What needs to be done: Once the pictures are set aside, transcribe the remaining data exactly.

[Data entries]
'''

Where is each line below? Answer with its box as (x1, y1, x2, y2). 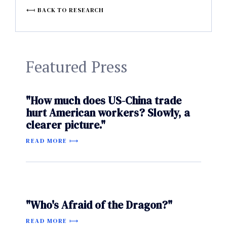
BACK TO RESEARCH (37, 6, 104, 14)
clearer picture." (26, 117, 105, 132)
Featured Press (26, 56, 127, 77)
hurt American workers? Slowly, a (26, 105, 190, 120)
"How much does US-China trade (26, 93, 181, 108)
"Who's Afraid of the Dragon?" (26, 197, 172, 212)
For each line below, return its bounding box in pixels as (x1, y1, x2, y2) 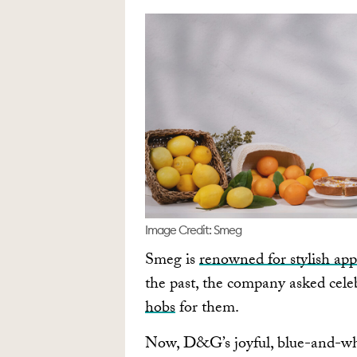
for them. (175, 296, 239, 324)
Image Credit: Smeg (145, 222, 241, 238)
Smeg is (145, 248, 199, 276)
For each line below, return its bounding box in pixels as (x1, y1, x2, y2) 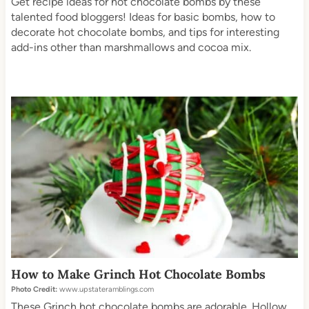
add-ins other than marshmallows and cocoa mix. (10, 41, 251, 54)
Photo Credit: (10, 285, 57, 295)
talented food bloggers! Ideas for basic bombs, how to (10, 10, 275, 24)
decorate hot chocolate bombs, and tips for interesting (10, 26, 279, 39)
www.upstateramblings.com (57, 285, 154, 295)
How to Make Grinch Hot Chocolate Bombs (10, 266, 266, 283)
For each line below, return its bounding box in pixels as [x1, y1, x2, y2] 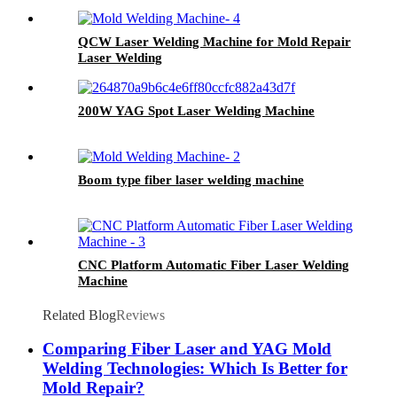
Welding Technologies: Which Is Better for [43, 359, 347, 378]
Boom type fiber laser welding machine [78, 172, 304, 187]
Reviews [116, 307, 165, 323]
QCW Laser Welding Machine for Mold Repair [78, 34, 351, 49]
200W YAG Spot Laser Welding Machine [78, 103, 315, 118]
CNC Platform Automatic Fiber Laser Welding [78, 257, 349, 272]
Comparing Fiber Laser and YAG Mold [43, 339, 331, 359]
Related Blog [43, 307, 116, 323]
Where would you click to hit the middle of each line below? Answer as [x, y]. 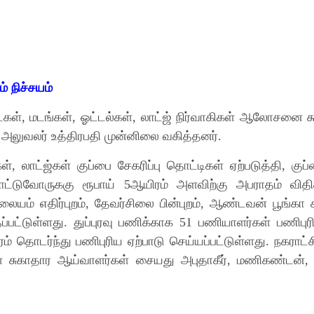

'''

The completed task:
Where is each line below? Answer with its box as (x1, y1, x2, y2). 
BACK TO RESEARCH (37, 6, 104, 14)
clearer picture." (26, 117, 105, 132)
Featured Press (26, 56, 127, 77)
hurt American workers? Slowly, a (26, 105, 190, 120)
"How much does US-China trade (26, 93, 181, 108)
"Who's Afraid of the Dragon?" (26, 197, 172, 212)
For each line below, return its bounding box in pixels as (x1, y1, x2, y2) 
for them. (175, 296, 239, 324)
Image Credit: Smeg (145, 222, 241, 238)
Smeg is (145, 248, 199, 276)
For each line below, return its bounding box in pixels as (x1, y1, x2, y2) 
add-ins other than marshmallows and cocoa mix. (10, 41, 251, 54)
Photo Credit: (10, 285, 57, 295)
talented food bloggers! Ideas for basic bombs, how to (10, 10, 275, 24)
decorate hot chocolate bombs, and tips for interesting (10, 26, 279, 39)
www.upstateramblings.com (57, 285, 154, 295)
How to Make Grinch Hot Chocolate Bombs (10, 266, 266, 283)
For each line below, return its bounding box in pixels as [x1, y1, x2, y2] 
Welding Technologies: Which Is Better for [43, 359, 347, 378]
Boom type fiber laser welding machine [78, 172, 304, 187]
Reviews [116, 307, 165, 323]
QCW Laser Welding Machine for Mold Repair [78, 34, 351, 49]
200W YAG Spot Laser Welding Machine [78, 103, 315, 118]
CNC Platform Automatic Fiber Laser Welding [78, 257, 349, 272]
Comparing Fiber Laser and YAG Mold [43, 339, 331, 359]
Related Blog [43, 307, 116, 323]
Where would you click to hit the middle of each line below? Answer as [x, y]. 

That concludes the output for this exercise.